**Activity:**
Return the lines of the data below in which the string "крупномасштабной" occurs.
Records for the exercise Block Start
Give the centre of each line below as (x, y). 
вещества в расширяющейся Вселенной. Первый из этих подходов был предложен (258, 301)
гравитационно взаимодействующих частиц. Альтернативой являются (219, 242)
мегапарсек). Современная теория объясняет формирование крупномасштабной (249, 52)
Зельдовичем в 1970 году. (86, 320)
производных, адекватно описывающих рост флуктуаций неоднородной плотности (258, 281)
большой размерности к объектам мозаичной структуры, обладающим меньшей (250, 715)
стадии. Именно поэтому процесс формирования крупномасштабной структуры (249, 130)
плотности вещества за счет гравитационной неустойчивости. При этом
Records for the exercise Block End
**Finished task:**
мегапарсек). Современная теория объясняет формирование крупномасштабной (249, 52)
стадии. Именно поэтому процесс формирования крупномасштабной структуры (249, 130)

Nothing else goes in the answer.